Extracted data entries
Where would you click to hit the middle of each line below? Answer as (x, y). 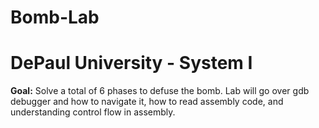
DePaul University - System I (131, 63)
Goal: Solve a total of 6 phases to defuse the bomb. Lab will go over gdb (160, 91)
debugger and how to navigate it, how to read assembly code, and (147, 102)
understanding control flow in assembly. (93, 112)
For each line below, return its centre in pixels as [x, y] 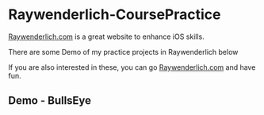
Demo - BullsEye [50, 101]
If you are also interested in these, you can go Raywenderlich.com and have [132, 67]
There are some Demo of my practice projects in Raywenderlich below [123, 52]
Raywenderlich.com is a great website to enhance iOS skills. [106, 36]
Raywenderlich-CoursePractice [115, 15]
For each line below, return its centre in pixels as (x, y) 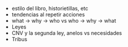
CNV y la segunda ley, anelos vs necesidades (67, 33)
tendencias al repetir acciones (48, 15)
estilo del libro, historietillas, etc (50, 8)
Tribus (19, 39)
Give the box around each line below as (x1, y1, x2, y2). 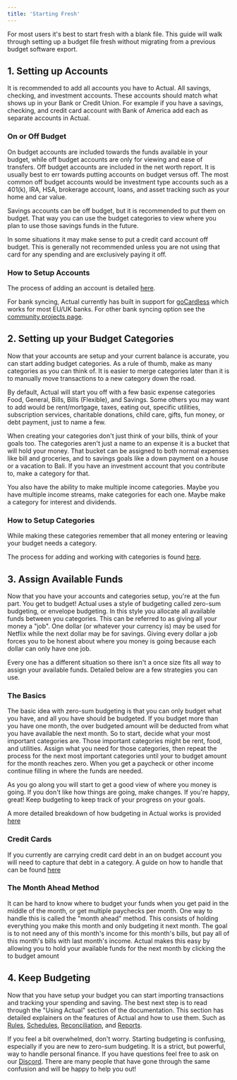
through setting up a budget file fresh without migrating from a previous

Exercise prompt => Restate the entries above word for word, and keep the pictures out.

Answer to the problem =>
Where would you click to hit the middle of each line below? Answer as (x, y). 
DePaul University - System I (131, 63)
Goal: Solve a total of 6 phases to defuse the bomb. Lab will go over gdb (160, 91)
debugger and how to navigate it, how to read assembly code, and (147, 102)
understanding control flow in assembly. (93, 112)
For each line below, return its centre in pixels as [x, y] 
Demo - BullsEye [50, 101]
If you are also interested in these, you can go Raywenderlich.com and have [132, 67]
There are some Demo of my practice projects in Raywenderlich below [123, 52]
Raywenderlich.com is a great website to enhance iOS skills. [106, 36]
Raywenderlich-CoursePractice [115, 15]
For each line below, return its centre in pixels as (x, y) 
CNV y la segunda ley, anelos vs necesidades (67, 33)
tendencias al repetir acciones (48, 15)
estilo del libro, historietillas, etc (50, 8)
Tribus (19, 39)
Give the box around each line below as (x1, y1, x2, y2). 
through setting up a budget file fresh without migrating from a previous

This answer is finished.